■ BRIEF: Go through the records, and copy each line in which the string "down" is present.

(Extracted data entries)
══════

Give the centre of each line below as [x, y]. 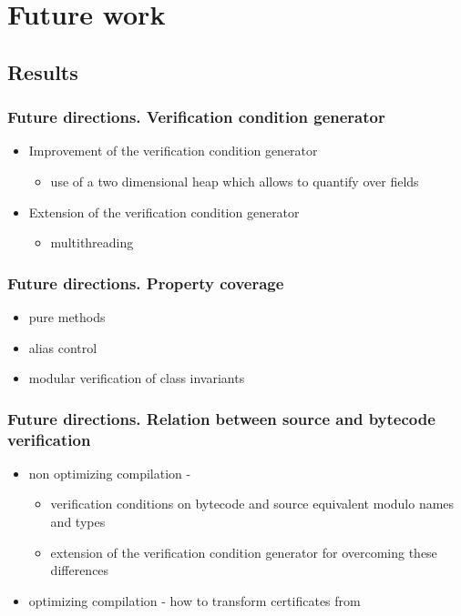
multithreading [92, 242]
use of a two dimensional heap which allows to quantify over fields [235, 181]
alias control [63, 347]
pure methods [67, 316]
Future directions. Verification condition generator [196, 117]
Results [43, 71]
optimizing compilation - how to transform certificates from [195, 600]
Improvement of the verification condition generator [173, 151]
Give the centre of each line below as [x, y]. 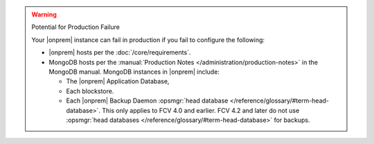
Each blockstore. [90, 91]
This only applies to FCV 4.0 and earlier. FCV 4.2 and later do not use [201, 110]
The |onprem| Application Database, [118, 81]
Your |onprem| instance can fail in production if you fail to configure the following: [148, 40]
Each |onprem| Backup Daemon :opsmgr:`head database [147, 101]
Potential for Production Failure [76, 27]
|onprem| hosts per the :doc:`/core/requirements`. [120, 52]
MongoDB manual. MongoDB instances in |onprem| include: [134, 72]
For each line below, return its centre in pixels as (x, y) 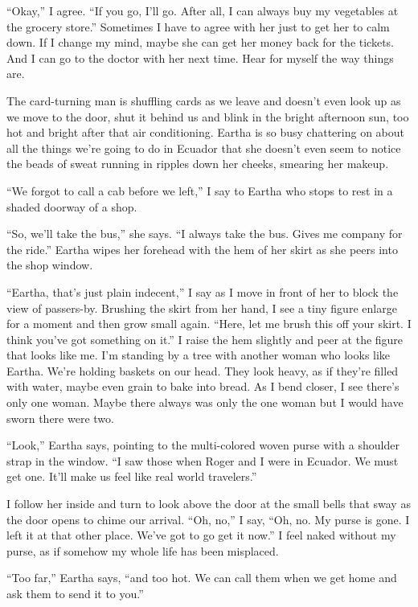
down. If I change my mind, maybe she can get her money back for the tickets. (201, 42)
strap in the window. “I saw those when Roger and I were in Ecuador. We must (203, 460)
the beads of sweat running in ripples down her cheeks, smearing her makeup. (198, 164)
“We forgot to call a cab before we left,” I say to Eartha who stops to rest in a (200, 190)
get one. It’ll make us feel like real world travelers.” (132, 476)
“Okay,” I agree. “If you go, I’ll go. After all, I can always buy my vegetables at (203, 10)
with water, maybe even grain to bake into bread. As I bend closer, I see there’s (203, 386)
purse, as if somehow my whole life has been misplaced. (143, 550)
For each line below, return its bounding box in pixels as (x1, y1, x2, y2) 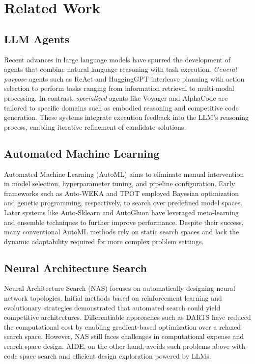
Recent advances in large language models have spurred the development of (4, 54, 230, 64)
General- (213, 64, 240, 74)
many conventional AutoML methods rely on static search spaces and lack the (4, 226, 239, 237)
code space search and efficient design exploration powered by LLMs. (4, 350, 211, 361)
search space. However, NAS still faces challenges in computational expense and (4, 331, 244, 341)
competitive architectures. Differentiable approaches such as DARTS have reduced (4, 312, 251, 322)
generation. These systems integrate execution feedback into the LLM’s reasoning (4, 112, 249, 122)
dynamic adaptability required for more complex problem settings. (4, 236, 204, 246)
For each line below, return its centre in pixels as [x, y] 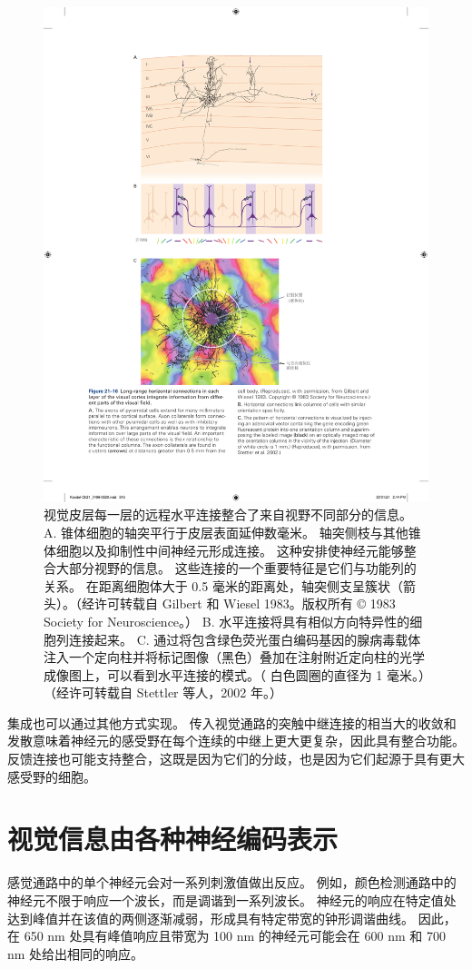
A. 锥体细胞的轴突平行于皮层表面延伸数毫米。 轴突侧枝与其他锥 [232, 532]
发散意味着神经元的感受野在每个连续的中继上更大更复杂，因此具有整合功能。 [236, 741]
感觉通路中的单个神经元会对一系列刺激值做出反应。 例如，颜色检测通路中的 [232, 882]
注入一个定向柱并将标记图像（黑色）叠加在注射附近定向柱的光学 [234, 657]
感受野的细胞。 [52, 776]
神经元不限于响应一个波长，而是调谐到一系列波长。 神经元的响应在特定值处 [232, 900]
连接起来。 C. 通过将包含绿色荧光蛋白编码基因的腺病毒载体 [245, 639]
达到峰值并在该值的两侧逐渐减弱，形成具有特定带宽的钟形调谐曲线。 [211, 918]
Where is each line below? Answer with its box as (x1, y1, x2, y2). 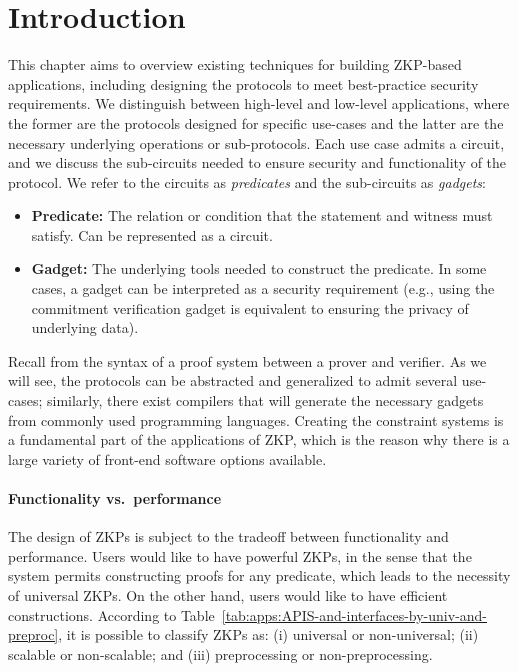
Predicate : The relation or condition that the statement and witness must (31, 205, 493, 226)
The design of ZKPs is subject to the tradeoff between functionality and (8, 526, 449, 547)
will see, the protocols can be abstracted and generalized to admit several (8, 370, 458, 391)
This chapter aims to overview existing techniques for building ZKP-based (8, 54, 462, 75)
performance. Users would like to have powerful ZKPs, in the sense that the (8, 545, 472, 566)
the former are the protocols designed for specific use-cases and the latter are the (8, 112, 504, 133)
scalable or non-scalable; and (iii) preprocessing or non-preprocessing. (8, 643, 433, 664)
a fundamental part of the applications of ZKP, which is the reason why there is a (8, 429, 510, 450)
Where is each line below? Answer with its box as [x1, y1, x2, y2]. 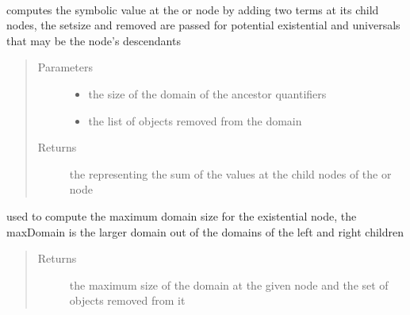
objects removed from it [69, 292, 186, 309]
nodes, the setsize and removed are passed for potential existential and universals [6, 17, 400, 33]
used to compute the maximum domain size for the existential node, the [6, 207, 357, 224]
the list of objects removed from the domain [88, 112, 302, 129]
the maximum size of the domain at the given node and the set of [69, 276, 389, 293]
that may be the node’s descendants [6, 32, 181, 48]
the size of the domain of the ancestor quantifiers [88, 85, 327, 102]
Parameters [37, 59, 93, 75]
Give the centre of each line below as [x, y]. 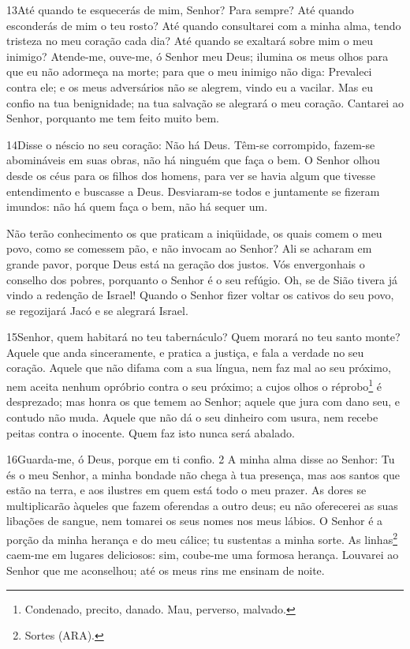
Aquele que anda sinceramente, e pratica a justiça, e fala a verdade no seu [185, 352]
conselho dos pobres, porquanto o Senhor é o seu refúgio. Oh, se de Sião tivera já [202, 279]
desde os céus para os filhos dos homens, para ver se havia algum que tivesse [191, 175]
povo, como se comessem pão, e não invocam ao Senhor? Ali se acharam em [189, 248]
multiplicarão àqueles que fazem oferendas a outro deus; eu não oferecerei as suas [202, 505]
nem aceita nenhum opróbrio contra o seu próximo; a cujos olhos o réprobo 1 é [194, 385]
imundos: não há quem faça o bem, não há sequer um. [137, 206]
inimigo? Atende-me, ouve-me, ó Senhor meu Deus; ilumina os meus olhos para [198, 56]
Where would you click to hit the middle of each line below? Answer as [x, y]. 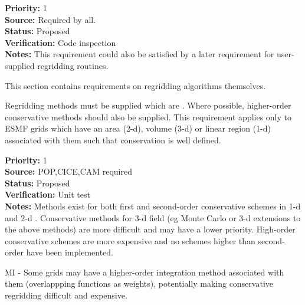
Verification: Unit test [47, 194]
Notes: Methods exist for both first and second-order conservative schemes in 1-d [153, 206]
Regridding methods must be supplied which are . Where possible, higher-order [148, 105]
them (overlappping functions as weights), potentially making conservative [139, 283]
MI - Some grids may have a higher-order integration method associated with [145, 272]
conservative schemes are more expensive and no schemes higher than [130, 240]
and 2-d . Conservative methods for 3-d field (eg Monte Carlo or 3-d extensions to [153, 217]
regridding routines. [73, 65]
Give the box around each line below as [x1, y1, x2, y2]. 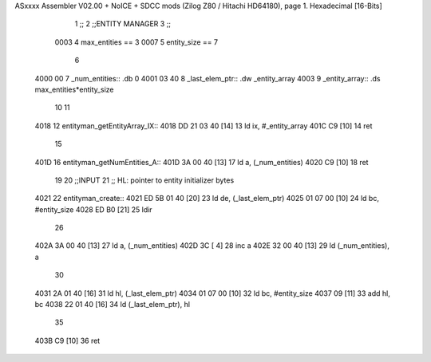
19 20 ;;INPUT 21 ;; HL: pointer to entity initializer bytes [54, 175, 235, 185]
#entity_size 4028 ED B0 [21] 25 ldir [34, 204, 152, 214]
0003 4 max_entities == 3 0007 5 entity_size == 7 [54, 37, 219, 47]
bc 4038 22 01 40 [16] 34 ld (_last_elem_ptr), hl [34, 300, 191, 309]
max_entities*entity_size [34, 85, 114, 94]
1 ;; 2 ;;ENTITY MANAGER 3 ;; [74, 19, 172, 29]
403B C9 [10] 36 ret [34, 336, 101, 345]
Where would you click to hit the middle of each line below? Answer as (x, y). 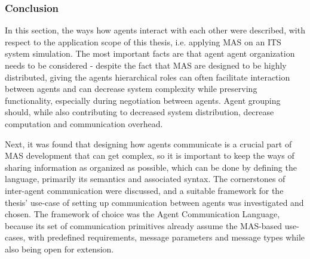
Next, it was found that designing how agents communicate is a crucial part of (148, 144)
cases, (15, 237)
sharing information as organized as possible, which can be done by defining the (151, 167)
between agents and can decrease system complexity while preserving (131, 89)
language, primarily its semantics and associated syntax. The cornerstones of (145, 179)
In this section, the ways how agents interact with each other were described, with (155, 30)
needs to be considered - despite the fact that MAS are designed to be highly (146, 65)
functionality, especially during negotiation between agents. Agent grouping (143, 100)
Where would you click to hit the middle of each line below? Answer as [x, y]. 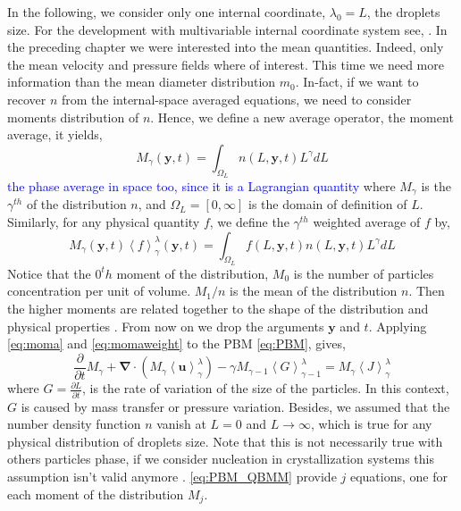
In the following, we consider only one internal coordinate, [167, 12]
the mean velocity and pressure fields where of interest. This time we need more [226, 64]
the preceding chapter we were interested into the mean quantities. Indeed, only [226, 47]
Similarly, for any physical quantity [104, 222]
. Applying [398, 326]
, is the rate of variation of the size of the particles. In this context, [266, 388]
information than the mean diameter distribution [142, 82]
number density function [74, 424]
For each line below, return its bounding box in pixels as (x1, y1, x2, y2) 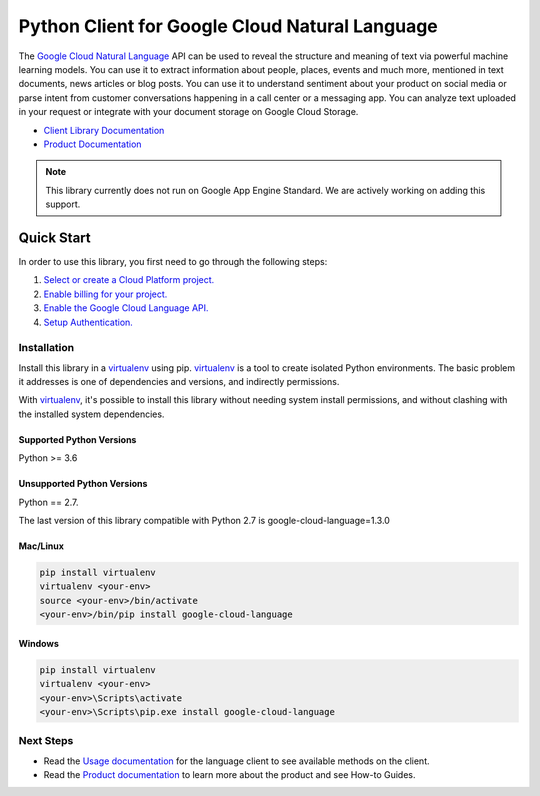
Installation (18, 341, 75, 355)
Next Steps (18, 734, 74, 748)
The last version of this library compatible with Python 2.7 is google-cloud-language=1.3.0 (18, 515, 390, 527)
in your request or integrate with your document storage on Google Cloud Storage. (18, 106, 359, 118)
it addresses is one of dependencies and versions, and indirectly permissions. (18, 376, 340, 388)
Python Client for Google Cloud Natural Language (18, 15, 439, 37)
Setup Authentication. (43, 316, 134, 328)
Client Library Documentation (43, 124, 165, 136)

══════

■ OUTPUT OF THE TASK:
down. If I change my mind, maybe she can get her money back for the tickets. (201, 42)
the beads of sweat running in ripples down her cheeks, smearing her makeup. (198, 164)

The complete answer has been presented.